In the years 2003–2020, the Darfur War took place in Sudan, also known as The Land Cruisers. Rebel groups from the Sudan Liberation Movement (SLM) and the Justice and Equality Movement (JEM) accused the government of oppressing the non-Arab population in the region, leading to a widespread armed conflict. The government led by President Omar al-Bashir responded to the attacks with the ethnic annihilation of non-Arab residents. The government forces were composed mainly of the army, the police, and the Janjaweed militias, whose personnel were recruited mostly from among arabized indigenous Africans and a small number of Bedouins from the northern Rizeigat tribe. The government provided the Janjaweed militias with financial assistance and weapons and coordinated joint attacks with them, many of them against civilians. Hundreds of thousands of people died in the fighting or from starvation and disease. Millions more were displaced and fled to refugee camps or crossed the border. During the war, tens of thousands of non-Arab women and girls (from the age of two to 70 and older) were raped by government forces and Janjaweed militia members systematically and on a large scale, as a deliberate strategy assisted by the army, primarily in non-Arab villages. For women and girls, being raped was the primary threat. Pregnant women were also raped, and a third of the victims were young girls. Most were gang-raped by several militia members, often for entire nights. They were frequently raped in front of the eyes of others, including husbands, fathers, mothers, and children who were forcefully compelled to watch them being raped. Young women were raped with such great violence that they were unable to walk.

Women in an open area. In the center, a woman carries a baby on her back, and in the background are tents.

After the Janjaweed forces surrounded a village and invaded it, they went from house to house and massacred the men and male children, while they raped the women and girls, or they dragged everyone to a central location, where they annihilated the men and male children and subsequently raped the women and girls. In the second stage, the forces went to nearby villages and towns, to internal displacement camps, or to the border crossing with Chad, to also rape the women and girls who attempted to escape from them. In a remote area in Darfur, over 400 women and girls were raped. Some of the women were raped in front of the eyes of their husbands. Women and girls were raped particularly when they left their displacement camp or their settlement to search for firewood. Survivors testified that the men who raped them called them derogatory names in Arabic such as slaves (transliterated: abid) and blacks (transliterated: zurga). The survivor Souad Suliman testified that her attacker explained to her why he was raping her and told her mockingly: Black girl, you are too dark. You are like a dog. We want to give birth to a light baby. After women were raped by Janjaweed militia members, their bodies were marked with branding. The genitalia of victims were mutilated as a matter of routine. Women were also captured and sold as comfort slaves.

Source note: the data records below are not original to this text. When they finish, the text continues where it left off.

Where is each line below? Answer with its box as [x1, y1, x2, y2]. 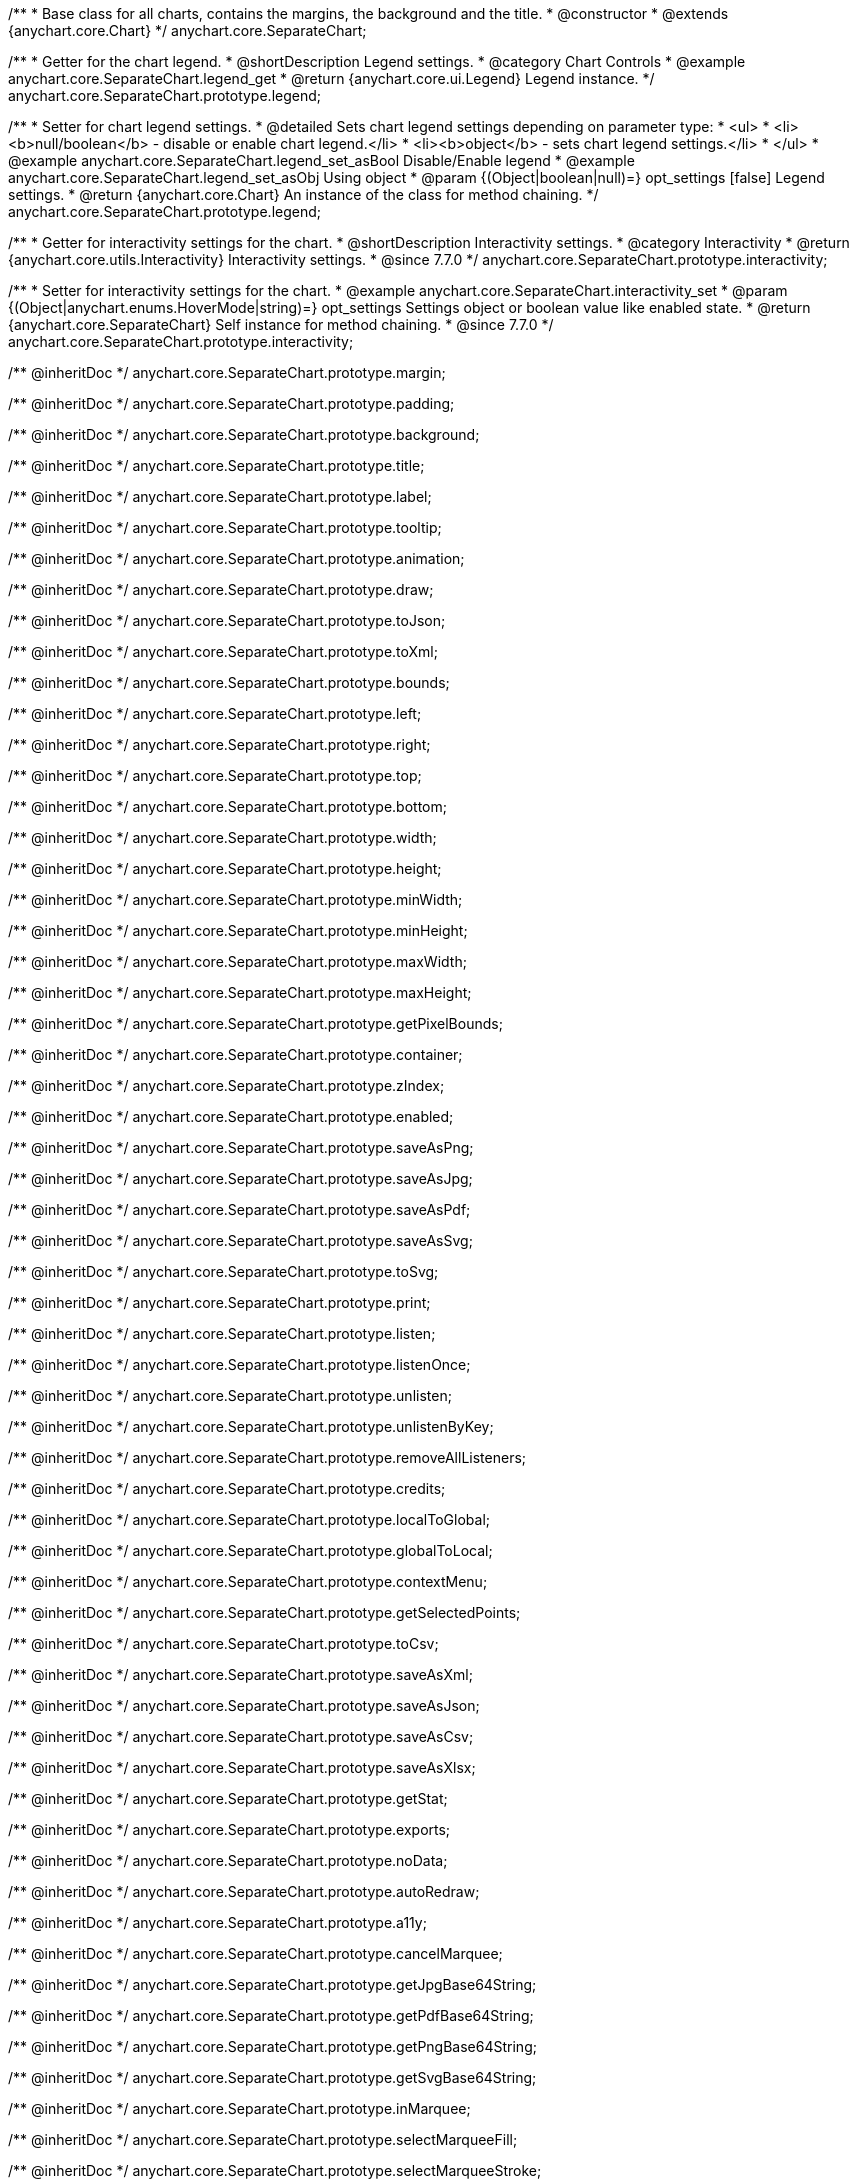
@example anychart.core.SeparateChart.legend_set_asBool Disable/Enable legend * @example [8, 152, 635, 169]
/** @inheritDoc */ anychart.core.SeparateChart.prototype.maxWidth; [8, 953, 467, 970]
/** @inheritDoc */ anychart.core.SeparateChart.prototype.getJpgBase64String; [8, 1976, 537, 1993]
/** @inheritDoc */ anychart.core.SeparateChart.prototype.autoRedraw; [8, 1883, 480, 1900]
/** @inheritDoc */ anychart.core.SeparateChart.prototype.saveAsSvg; [8, 1232, 473, 1249]
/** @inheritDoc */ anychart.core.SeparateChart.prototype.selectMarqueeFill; [8, 2131, 518, 2148]
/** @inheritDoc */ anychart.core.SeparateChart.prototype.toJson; [8, 612, 446, 629]
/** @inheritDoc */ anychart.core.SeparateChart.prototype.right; [8, 736, 431, 753]

On August 24, 2006, it was reported that hundreds of women were raped around the Kalma refugee camp during the preceding weeks. In another case, seven women who left the camp to gather firewood were gang-raped by the Janjaweed forces while being beaten by them. Afterward, they stripped them completely naked, released them, and watched them attempt to escape from them naked to the sounds of their laughter. In November 2014, the town of Tabit, whose residents are mostly from the Fur people, was attacked by government soldiers in three waves of attacks that lasted a day and a half. Men were captured while 221 women and girls were raped. Additionally, residents were beaten and their property was looted. By the year 2015, the Rapid Support Forces continued to rape women. Women and girls who were finally released did not return to their families and they kept silent due to shame, ostracization, fear, intimidation by many government officials, and the inability to access certain affected areas. In this society, a woman who was raped was considered to have brought disgrace upon all her family members.

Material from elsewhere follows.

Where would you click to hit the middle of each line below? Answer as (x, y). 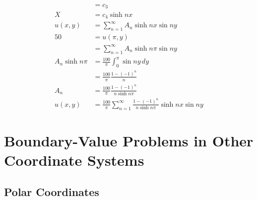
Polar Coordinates (52, 191)
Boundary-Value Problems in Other (129, 140)
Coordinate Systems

A woman in a yellow dress and a red headscarf is sprawled on the ground. She covers her face with her hand and appears in distress.

2.28 Boko Haram Insurgency (2009–2025)

In July 2009, the Islamist and jihadist rebel group Boko Haram launched an armed insurgency against the government of Nigeria, following long-standing religious violence between the Muslim and Christian communities in the country, with the ultimate goal of establishing an Islamic state. In 2002, the group was founded by leader Mohammed Yusuf to oppose Western education with his followers. Later, the group split into autonomous factions and began an insurgency. Commander Abubakar Shekau managed to achieve dominance among the rebels, becoming the de facto leader of the insurgency. He focused on overthrowing the government. Supported by other jihadist organizations, including al-Qaeda and al-Shabab, Shekau's tactics were characterized by extreme cruelty and targeted attacks on non-combatants. After years of fighting, the rebels became increasingly aggressive and began seizing control of vast territories in the northeastern part of the country.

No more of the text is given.